Turizmcilerin üzerindeki yükler turizm kentlerinde de sokağa ve şehir ekonomisine yansımaya başladı. Ekonomik durum iç turizmi de etkileyecektir. Konaklama vergisi, dünyada bilinen amacının tam tersine, yerele hiçbir katkı sağlamıyor. Merkezi bütçeden belediyelere kış nüfusuna göre para veriliyor, belediyeler de yazın hizmet vermeye çalışıyorlar. Turizmin yarattığı ekonomiyi diğer bölgelere taşımalıyız. Ülkemize gelen turistlerin yüzde 95'i sadece 6 şehirde konakladı. Deprem bölgesindeki illerimizin tanıtımına önem vermeliyiz.
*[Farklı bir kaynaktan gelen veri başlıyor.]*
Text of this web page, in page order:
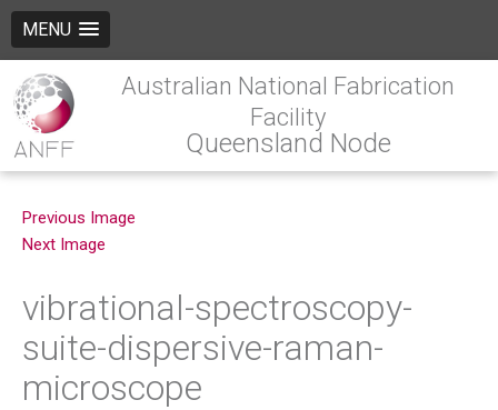
MENU
Australian National Fabrication
Facility
Queensland Node
Previous Image
Next Image
vibrational-spectroscopy-
suite-dispersive-raman-
microscope

Dünya bizi reklamlardan değil haberlerden izliyor. Türkiye'nin turizm imajını bozan temel unsur hukuksuzluktur. (CHP sıralarından alkışlar) İmaj da reklamla değil, hukukla düzelir. Cumhurbaşkanı adayımız Sayın Ekrem İmamoğlu ve diğer başkanlarımızın tutukluğu, iş insanlarına yapılan baskı ve şirketlere atanan kayyumlar Türkiye'nin uluslararası imajını doğrudan zedeliyor. Özgürlüklerin kısıtlandığı ülkeye nitelikli turist gelmez, hukukun güven vermediği yere yatırımcı gelmez.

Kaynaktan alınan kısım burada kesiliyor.